**Goal of the exercise**
The required output is the lines below from the line containing "First, define a function [39, 10]" to the line containing "The proof can be found in .", inclusive, retyped exactly. No other lines belong in it.

**Dataset excerpts**
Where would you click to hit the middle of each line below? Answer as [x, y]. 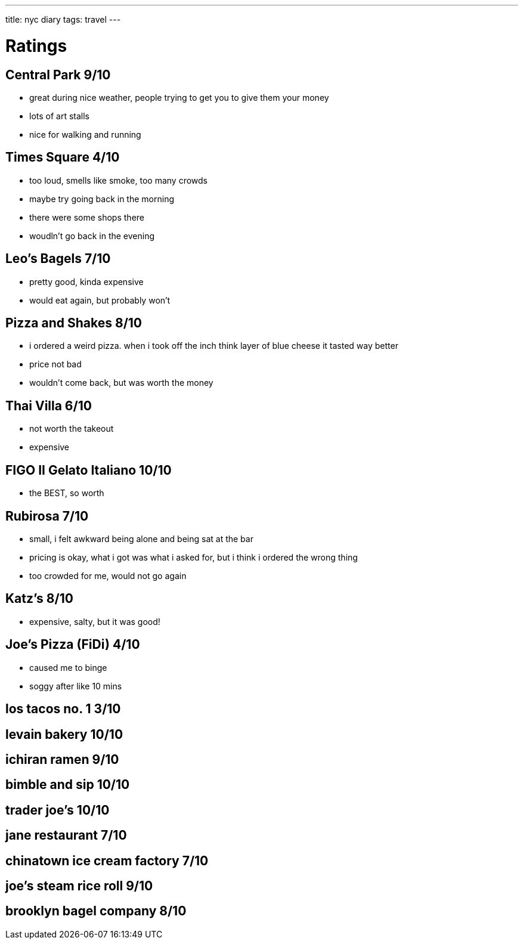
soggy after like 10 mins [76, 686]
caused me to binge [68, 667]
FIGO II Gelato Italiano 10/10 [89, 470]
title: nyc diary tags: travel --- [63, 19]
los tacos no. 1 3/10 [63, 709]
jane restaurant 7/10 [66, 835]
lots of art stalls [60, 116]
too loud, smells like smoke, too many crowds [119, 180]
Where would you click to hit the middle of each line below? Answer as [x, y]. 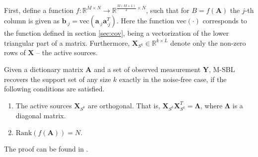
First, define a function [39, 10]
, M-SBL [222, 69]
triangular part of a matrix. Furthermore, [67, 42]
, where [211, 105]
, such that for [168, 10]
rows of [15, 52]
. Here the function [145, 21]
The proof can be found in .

--

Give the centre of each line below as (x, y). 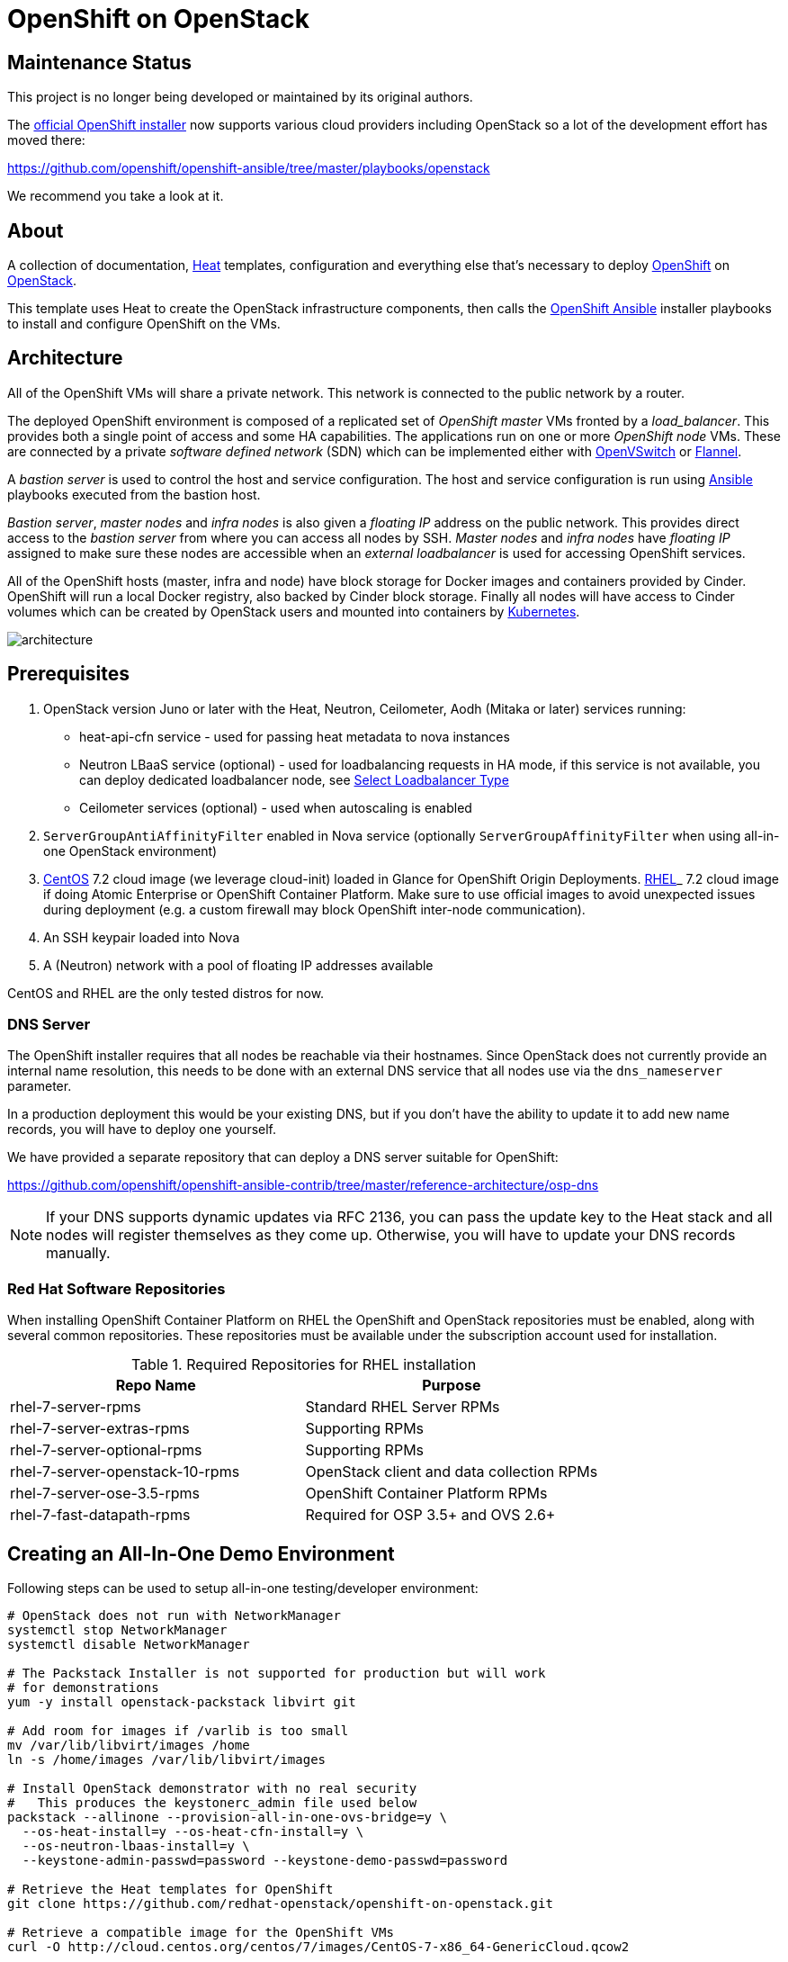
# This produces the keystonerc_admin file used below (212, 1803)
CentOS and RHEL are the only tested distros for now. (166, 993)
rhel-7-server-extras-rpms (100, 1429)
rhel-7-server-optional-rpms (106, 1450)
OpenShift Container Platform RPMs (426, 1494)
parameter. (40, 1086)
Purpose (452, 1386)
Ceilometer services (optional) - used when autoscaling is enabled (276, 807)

---

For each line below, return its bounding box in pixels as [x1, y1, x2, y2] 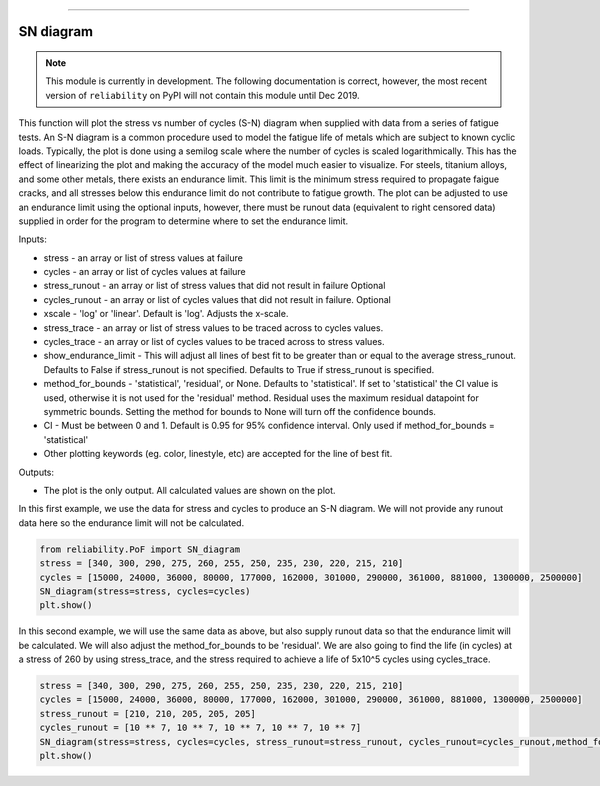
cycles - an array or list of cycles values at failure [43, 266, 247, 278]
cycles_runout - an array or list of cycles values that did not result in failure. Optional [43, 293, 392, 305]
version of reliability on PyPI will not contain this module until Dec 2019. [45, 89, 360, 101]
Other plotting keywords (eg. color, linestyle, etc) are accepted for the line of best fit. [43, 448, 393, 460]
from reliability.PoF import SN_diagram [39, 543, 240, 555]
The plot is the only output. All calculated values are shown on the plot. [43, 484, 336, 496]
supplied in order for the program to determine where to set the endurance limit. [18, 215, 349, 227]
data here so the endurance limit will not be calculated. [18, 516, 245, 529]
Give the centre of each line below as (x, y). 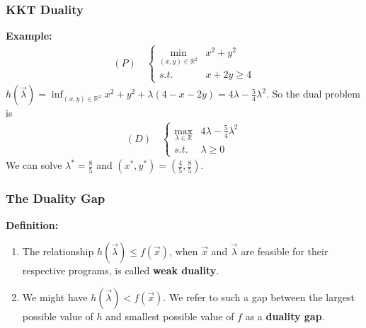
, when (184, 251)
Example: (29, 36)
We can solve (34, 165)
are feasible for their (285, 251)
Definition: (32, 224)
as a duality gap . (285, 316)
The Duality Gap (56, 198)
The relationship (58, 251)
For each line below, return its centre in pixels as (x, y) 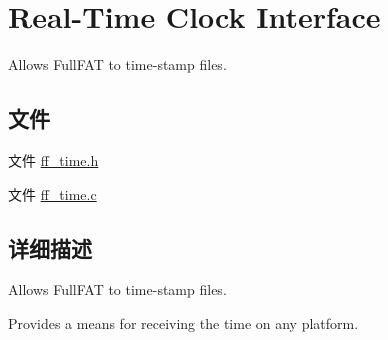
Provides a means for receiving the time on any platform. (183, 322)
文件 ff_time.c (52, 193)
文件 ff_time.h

**Response to this task**
First, define a function [39, 10]
, M-SBL [222, 69]
triangular part of a matrix. Furthermore, [67, 42]
, where [211, 105]
, such that for [168, 10]
rows of [15, 52]
. Here the function [145, 21]
The proof can be found in .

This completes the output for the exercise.